Jeremiah Moss's Vanishing New York is for anyone who has visited a city they used to love and found it changed beyond recognition, or even visited a city for the first time and found a succession of familiar storefronts where once a range of independent shops proliferated. The trend isn't new, but it's been on my mind since an article about a beloved grocery store closing in Le Marais, only for the space to reopen as a high-end lingerie store. Jeremiah Moss feels the pain of the Parisians bemoaning this turn of events.
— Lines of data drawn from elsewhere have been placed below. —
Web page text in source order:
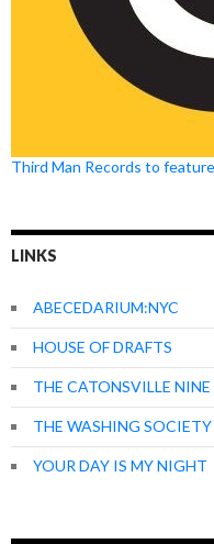
Third Man Records to
LINKS
ABECEDARIUM:NYC
HOUSE OF DRAFTS
THE CATONSVILLE NINE
THE WASHING SOCIETY
YOUR DAY IS MY NIGHT
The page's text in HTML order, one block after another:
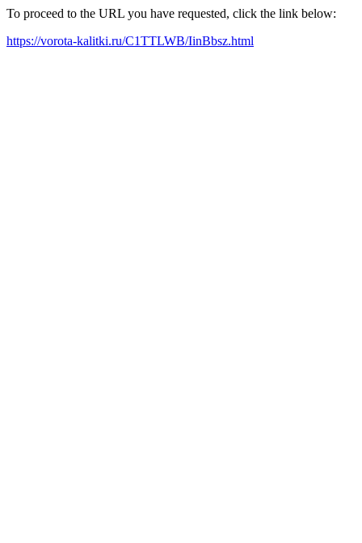
To proceed to the URL you have requested, click the link below:
https://vorota-kalitki.ru/C1TTLWB/IinBbsz.html
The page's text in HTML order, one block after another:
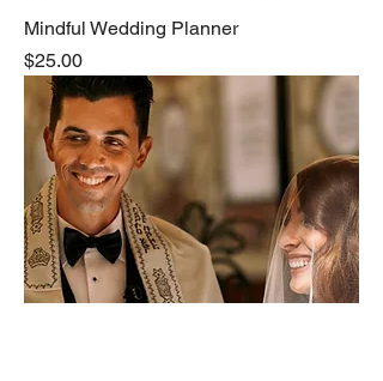
Mindful Wedding Planner
Price
$25.00
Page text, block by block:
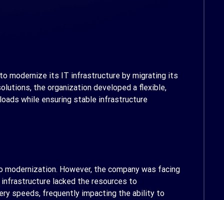
modernize its IT infrastructure by migrating its
the organization developed a flexible,
while ensuring stable infrastructure
However, the company was facing
lacked the resources to
speeds, frequently impacting the ability to
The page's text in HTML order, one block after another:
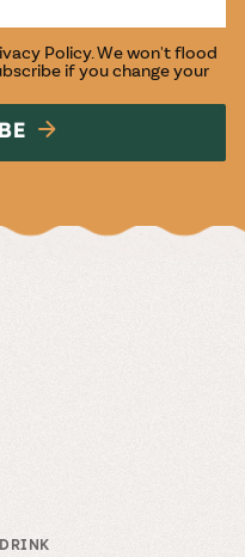
Policy. We won't flood
if you change your
DRINK
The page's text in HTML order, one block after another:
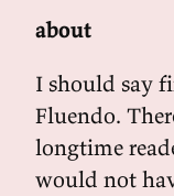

Vanishing New York is a work to evoke sadness and anger in those who don't want to inhabit a cookie cutter world. Moss takes a deep dive into gentrification, public policy (especially the "tax breaks" that politicians like to hand out like candy), and corporate greed, while also laying a share of blame at those who want to play tourist - or up sticks and move somewhere new altogether - all while being able to eat and shop in the same places they know at home. In short, it's a depressing read laying bare a knot of problems, none of which has easy solutions. (It's all good and fine to exhort everyone to eat/shop local, but as Moss points out, in many cases corporations are going to great lengths to appear local, especially to those who aren't in the know.)
Moss devotes the most ink to the changes in Manhattan, from the Lower East Side to Greenwich Village to Harlem, and then dives into Brookyln before quickly looking at Queens and the Bronx. Staten Island doesn't merit a mention. Whether this is because the same forces aren't impacting it, or aren't impacting it yet, or Moss simply doesn't like it, I couldn't say, but my only quibble what that unexplained omission.
A well-written and depressing read. Five stars.